Daily Health Checks
# Full dependency status
curl http://127.0.0.1:8080/dependencies/health
# Coordinator recent logs
docker logs otheru-coordinator --since=1h
# JetKVM bridge live check (frame_age should be < 100ms)
curl http://127.0.0.1:8005/stats
# GSD loop status (if running)
curl http://127.0.0.1:8090/gsd/report
Coordinator
# Restart
docker restart otheru-coordinator
# Follow logs
docker logs otheru-coordinator -f --since=5m
# Verify routing for a prompt
docker exec otheru-coordinator python3 -c "
import sys; sys.path.insert(0, '/app')
from routing import needs_tools
print(needs_tools('your prompt here'))
"
Hardware Bridge (JetKVM)
# Bridge status
curl http://127.0.0.1:8005/stats
# Capture a screenshot
curl http://127.0.0.1:8005/screenshot | python3 -c \
"import sys,json,base64; d=json.load(sys.stdin); \
open('/tmp/desktop.jpg','wb').write(base64.b64decode(d['image_base64']))"

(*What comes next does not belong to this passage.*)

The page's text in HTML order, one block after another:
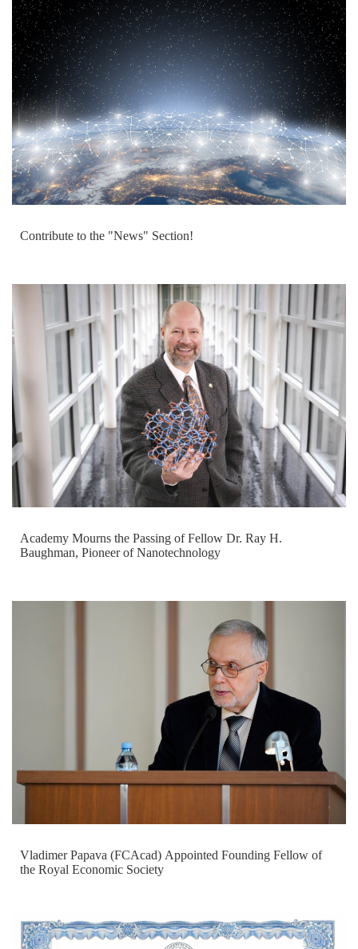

# Start a screen recording
curl -X POST http://127.0.0.1:8005/record \
-H 'Content-Type: application/json' \
-d '{"output_path":"/tmp/recording.mp4","duration":60,"fps":15}'
# Patch bridge.py
docker cp /path/to/bridge.py hardware-bridge:/app/bridge.py
docker restart hardware-bridge
Agent Memory Management
# List all agent states + memory usage
curl http://127.0.0.1:8080/agents/status
# Load an agent on demand
curl -X POST http://127.0.0.1:8080/agents/fara/load
# Unload to free memory
curl -X POST http://127.0.0.1:8080/agents/fara/unload
GSD Loop
curl -X POST http://127.0.0.1:8090/gsd/start
curl -X POST http://127.0.0.1:8090/gsd/pause
curl http://127.0.0.1:8090/gsd/report
curl http://127.0.0.1:8090/gsd/status
curl -X POST http://127.0.0.1:8090/gsd/set-objective \
-H 'Content-Type: application/json' -d '{"objective":"..."}'
Incident Triage
- Identify scope — which tier or service is failing?
- Check logs —
docker logs <container> --since=10m - Validate dependencies —
curl http://127.0.0.1:8080/dependencies/health - Apply targeted fix — restart container, patch config, reload model
- Verify recovery — re-run health checks
- Document — update runbook with root cause and fix
Common Issues
KVM requests not routing to Fara
Check that KVM-related keywords are present in routing_policy.json under tool_intent_keywords.
docker exec otheru-coordinator python3 -c "
import sys; sys.path.insert(0, '/app')
from routing import needs_tools
print(needs_tools('use the kvm to open notepad')) # should be True
"
If False, add the missing keyword patterns to core/config/routing_policy.json and restart the coordinator.
Display goes dark after EDID change
Custom low-resolution EDIDs may lack fallback timing modes. Reset to the native display EDID:
curl -X POST http://127.0.0.1:8005/edid \
-H 'Content-Type: application/json' \
-d '{"edid_name": "T749-fHD720"}'
The call may time out but the change applies. Restart the bridge to confirm.
Memory pressure / model load failures
Unload agents that aren't currently needed:
curl -X POST http://127.0.0.1:8080/agents/fara/unload
curl -X POST http://127.0.0.1:8080/agents/reasoner/unload
Check overall memory with free -h and docker stats --no-stream.
Coordinator doesn't start after a code change
Syntax error in a bind-mounted file. Validate before restarting:
cd otheru-core/core/coordinator
python3 -c "import py_compile; py_compile.compile('changed_file.py', doraise=True)"
docker restart otheru-coordinator
Release Hygiene
- Keep compose and env changes version-controlled
- Stage risky changes with a controlled rollout
- Coordinator source is bind-mounted — edit on host, never inside the container
- Bridge changes require
docker cp+ restart routing_policy.jsonchanges requiredocker restart otheru-coordinator
WMMA Ops Profiling
Standard workflow
- Run timing benchmarks for kernel variants
- Capture HIP traces for launch behavior and synchronization overhead
- Use
rocprofv3where available to compare instruction and memory patterns
gfx1151 limitation
Many hardware performance counters are unavailable on consumer gfx1151 (aqlprofile-backed counters fail). Prioritize:
- Wall-clock benchmark stability
- PyTorch profiler traces
- HIP API trace analysis
Rule: Promote a kernel variant only when it passes both correctness checks and repeatable timing benchmarks. Keep the adaptive fallback enabled.